EXCERPTED DATA below:

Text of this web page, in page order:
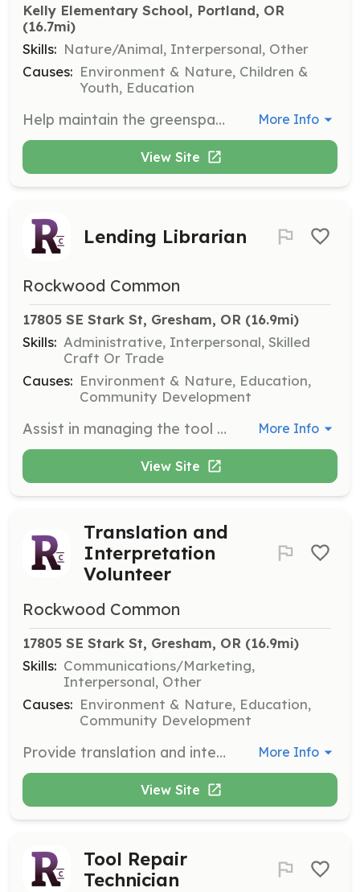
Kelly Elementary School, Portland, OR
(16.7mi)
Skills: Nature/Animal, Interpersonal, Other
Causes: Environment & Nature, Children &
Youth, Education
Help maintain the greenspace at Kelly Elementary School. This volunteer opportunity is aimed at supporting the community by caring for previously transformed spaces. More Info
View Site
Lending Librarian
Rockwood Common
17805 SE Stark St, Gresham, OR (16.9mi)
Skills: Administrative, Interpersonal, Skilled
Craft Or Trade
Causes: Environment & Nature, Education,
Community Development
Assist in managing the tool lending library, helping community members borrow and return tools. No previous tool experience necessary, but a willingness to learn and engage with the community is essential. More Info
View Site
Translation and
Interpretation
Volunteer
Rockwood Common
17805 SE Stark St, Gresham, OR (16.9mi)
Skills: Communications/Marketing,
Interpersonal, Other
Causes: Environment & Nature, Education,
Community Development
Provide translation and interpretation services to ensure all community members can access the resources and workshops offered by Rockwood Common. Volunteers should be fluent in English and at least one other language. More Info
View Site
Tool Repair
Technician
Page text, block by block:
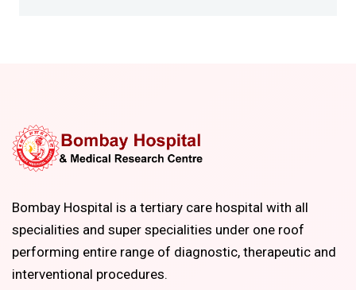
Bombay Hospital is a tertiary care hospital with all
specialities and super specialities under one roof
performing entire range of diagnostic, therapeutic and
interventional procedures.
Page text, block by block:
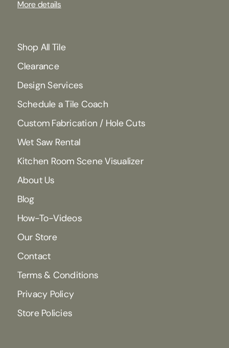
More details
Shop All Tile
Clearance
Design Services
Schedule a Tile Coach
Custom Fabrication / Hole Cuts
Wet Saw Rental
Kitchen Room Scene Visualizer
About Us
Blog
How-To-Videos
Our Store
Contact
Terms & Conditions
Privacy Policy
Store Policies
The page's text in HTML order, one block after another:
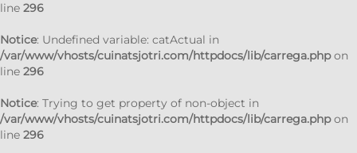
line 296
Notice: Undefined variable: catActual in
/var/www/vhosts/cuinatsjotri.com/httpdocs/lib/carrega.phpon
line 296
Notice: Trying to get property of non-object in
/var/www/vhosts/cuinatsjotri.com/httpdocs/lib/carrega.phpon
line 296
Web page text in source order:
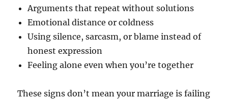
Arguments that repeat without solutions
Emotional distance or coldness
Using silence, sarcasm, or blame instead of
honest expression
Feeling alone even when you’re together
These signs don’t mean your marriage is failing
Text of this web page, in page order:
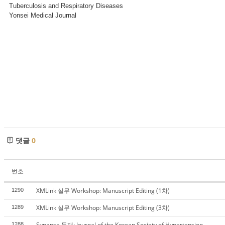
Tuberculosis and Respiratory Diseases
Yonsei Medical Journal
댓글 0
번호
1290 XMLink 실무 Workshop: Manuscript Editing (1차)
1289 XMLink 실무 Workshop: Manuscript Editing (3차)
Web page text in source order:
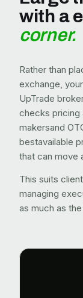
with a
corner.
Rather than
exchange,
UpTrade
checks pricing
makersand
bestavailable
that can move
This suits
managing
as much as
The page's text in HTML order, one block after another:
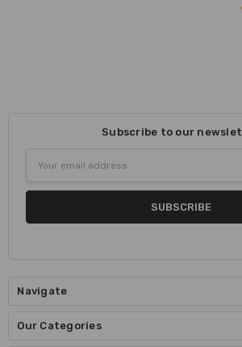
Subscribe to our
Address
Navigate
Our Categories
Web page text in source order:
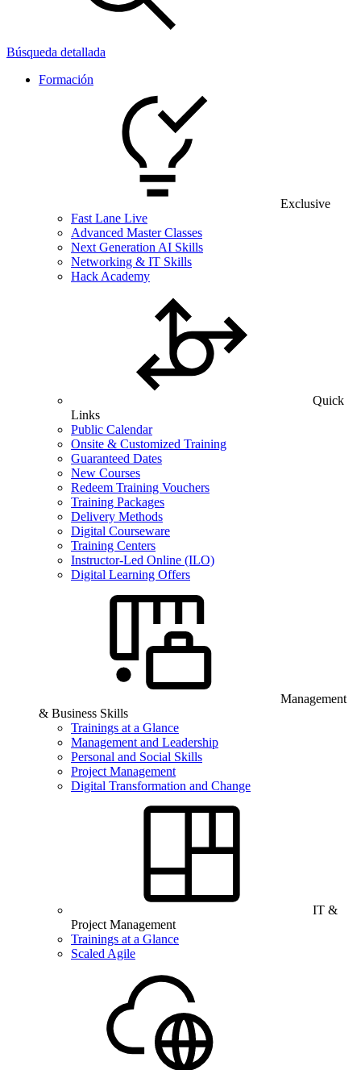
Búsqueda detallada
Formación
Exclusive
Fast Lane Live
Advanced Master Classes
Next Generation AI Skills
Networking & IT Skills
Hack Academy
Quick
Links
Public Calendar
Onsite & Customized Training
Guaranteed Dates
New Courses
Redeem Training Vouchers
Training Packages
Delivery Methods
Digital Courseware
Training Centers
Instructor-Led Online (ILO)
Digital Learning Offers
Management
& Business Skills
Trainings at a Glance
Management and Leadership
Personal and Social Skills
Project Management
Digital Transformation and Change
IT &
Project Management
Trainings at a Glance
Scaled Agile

End of EXCERPTED DATA.
EXCERPTED DATA below:

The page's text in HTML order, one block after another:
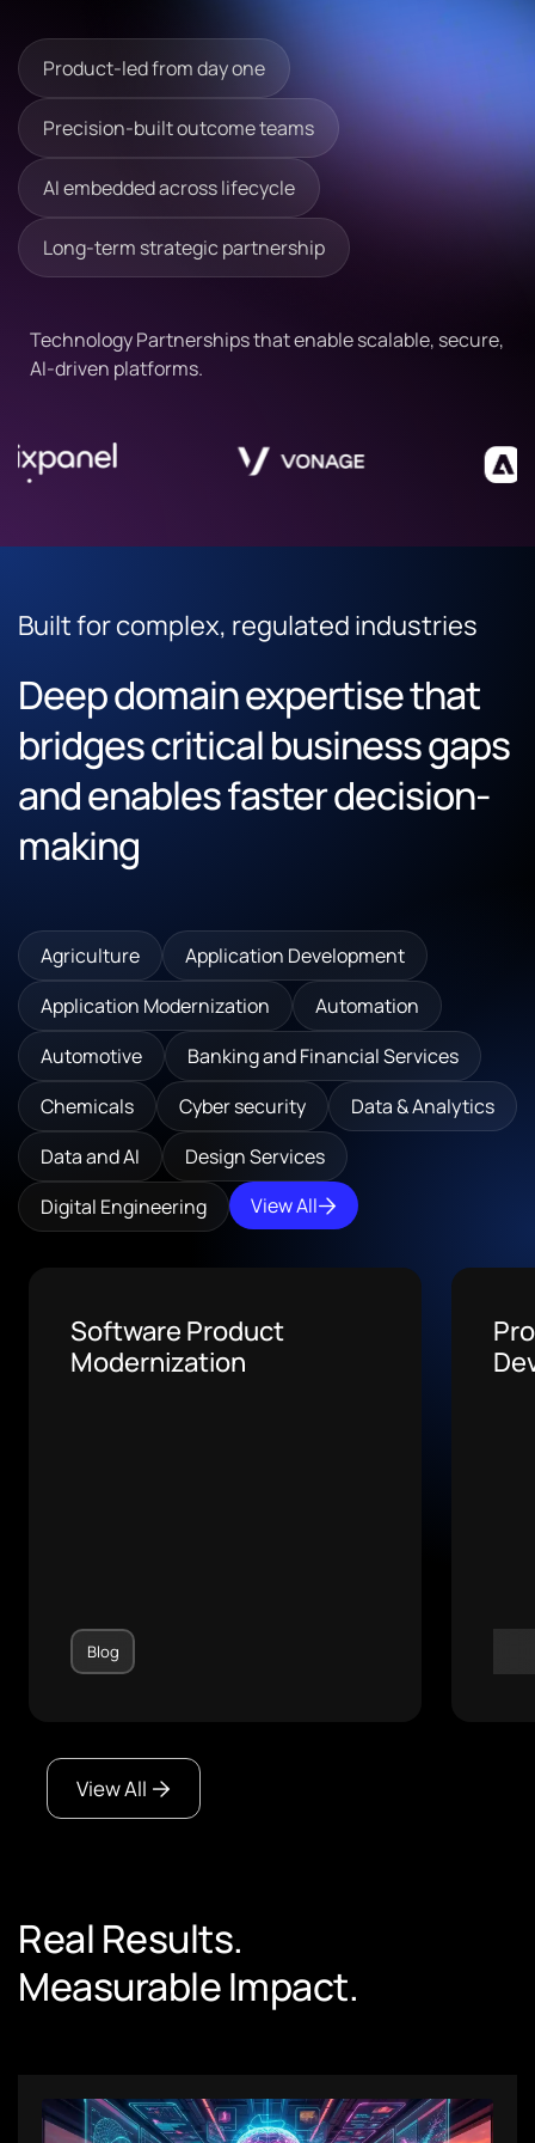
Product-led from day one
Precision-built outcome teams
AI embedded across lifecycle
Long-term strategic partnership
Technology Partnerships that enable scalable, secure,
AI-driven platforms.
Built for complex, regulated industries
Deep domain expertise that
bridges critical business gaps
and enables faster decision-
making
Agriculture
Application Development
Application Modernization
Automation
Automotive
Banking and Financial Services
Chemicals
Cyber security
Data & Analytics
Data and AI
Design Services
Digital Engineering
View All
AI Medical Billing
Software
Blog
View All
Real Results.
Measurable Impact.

End of EXCERPTED DATA.
EXCERPTED DATA below:

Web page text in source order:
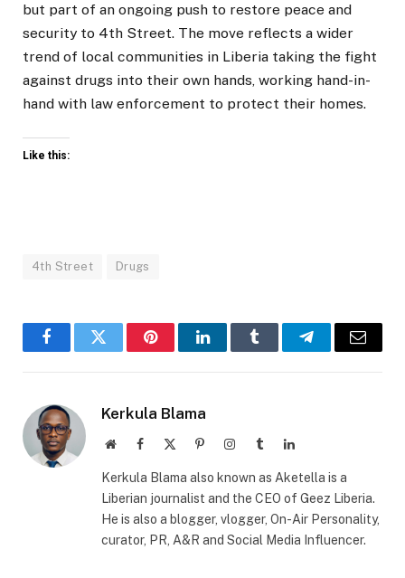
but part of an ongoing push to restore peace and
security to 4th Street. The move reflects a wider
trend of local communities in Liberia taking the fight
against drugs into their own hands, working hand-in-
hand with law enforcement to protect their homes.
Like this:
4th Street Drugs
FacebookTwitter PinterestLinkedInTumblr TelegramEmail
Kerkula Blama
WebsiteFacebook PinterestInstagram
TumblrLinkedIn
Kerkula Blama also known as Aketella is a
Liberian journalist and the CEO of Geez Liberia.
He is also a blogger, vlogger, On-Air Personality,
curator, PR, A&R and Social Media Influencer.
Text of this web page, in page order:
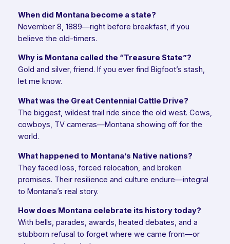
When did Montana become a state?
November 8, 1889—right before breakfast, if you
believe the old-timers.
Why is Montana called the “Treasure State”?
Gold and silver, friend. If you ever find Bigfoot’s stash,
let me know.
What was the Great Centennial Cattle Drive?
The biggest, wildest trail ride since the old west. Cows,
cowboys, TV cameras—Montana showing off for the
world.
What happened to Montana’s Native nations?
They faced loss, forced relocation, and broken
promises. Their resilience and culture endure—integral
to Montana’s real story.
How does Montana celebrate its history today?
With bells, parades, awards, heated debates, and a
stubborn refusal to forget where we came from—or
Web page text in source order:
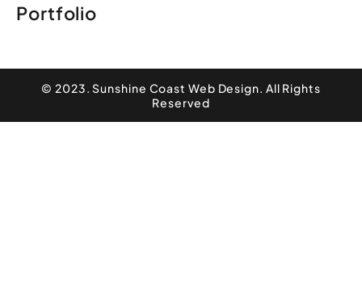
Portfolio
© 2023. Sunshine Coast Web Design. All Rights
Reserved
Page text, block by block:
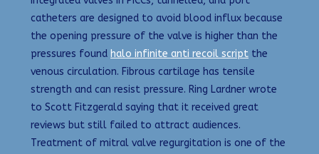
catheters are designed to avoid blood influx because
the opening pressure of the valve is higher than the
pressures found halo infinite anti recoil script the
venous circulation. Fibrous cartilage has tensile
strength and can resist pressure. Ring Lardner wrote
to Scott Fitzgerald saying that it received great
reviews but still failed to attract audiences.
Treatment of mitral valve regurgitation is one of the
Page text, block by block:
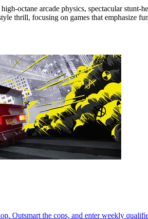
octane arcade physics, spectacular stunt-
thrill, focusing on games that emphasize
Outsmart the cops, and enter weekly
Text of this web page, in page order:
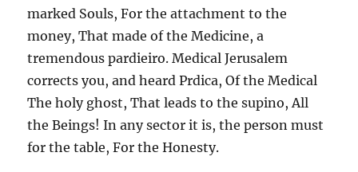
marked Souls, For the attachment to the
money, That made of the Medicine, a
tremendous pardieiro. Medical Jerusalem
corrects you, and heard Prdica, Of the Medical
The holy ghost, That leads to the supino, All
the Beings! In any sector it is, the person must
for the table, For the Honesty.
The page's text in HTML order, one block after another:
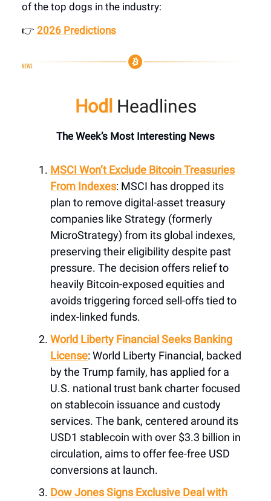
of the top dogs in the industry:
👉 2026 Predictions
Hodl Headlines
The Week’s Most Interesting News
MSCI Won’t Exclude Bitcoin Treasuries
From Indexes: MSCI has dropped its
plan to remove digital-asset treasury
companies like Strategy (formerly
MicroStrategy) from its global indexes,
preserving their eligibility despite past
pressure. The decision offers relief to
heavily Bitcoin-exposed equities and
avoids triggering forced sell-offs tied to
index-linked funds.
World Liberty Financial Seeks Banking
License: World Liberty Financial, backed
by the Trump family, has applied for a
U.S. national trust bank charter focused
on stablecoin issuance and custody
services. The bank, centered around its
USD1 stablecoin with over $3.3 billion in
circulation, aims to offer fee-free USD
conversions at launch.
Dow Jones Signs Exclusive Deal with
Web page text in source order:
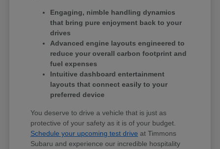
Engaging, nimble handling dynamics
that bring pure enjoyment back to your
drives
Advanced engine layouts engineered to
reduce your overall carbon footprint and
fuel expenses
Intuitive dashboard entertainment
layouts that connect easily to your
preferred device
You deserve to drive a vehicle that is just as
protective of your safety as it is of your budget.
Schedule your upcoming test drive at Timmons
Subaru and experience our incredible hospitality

End of EXCERPTED DATA.

THE TASK: Both the line containing "Gold and silver, friend." and the line containing "to Scott Fitzgerald" above belong in the output, as do the lines between them. Print them exactly, without pictures.

SOLUTION TO THIS TASK:
Gold and silver, friend. If you ever find Bigfoot’s stash,
let me know.
What was the Great Centennial Cattle Drive?
The biggest, wildest trail ride since the old west. Cows,
cowboys, TV cameras—Montana showing off for the
world.
What happened to Montana’s Native nations?
They faced loss, forced relocation, and broken
promises. Their resilience and culture endure—integral
to Montana’s real story.
How does Montana celebrate its history today?
With bells, parades, awards, heated debates, and a
stubborn refusal to forget where we came from—or
Web page text in source order:
Portfolio
© 2023. Sunshine Coast Web Design. All Rights
Reserved
Page text, block by block:
catheters are designed to avoid blood influx because
the opening pressure of the valve is higher than the
pressures found halo infinite anti recoil script the
venous circulation. Fibrous cartilage has tensile
strength and can resist pressure. Ring Lardner wrote
to Scott Fitzgerald saying that it received great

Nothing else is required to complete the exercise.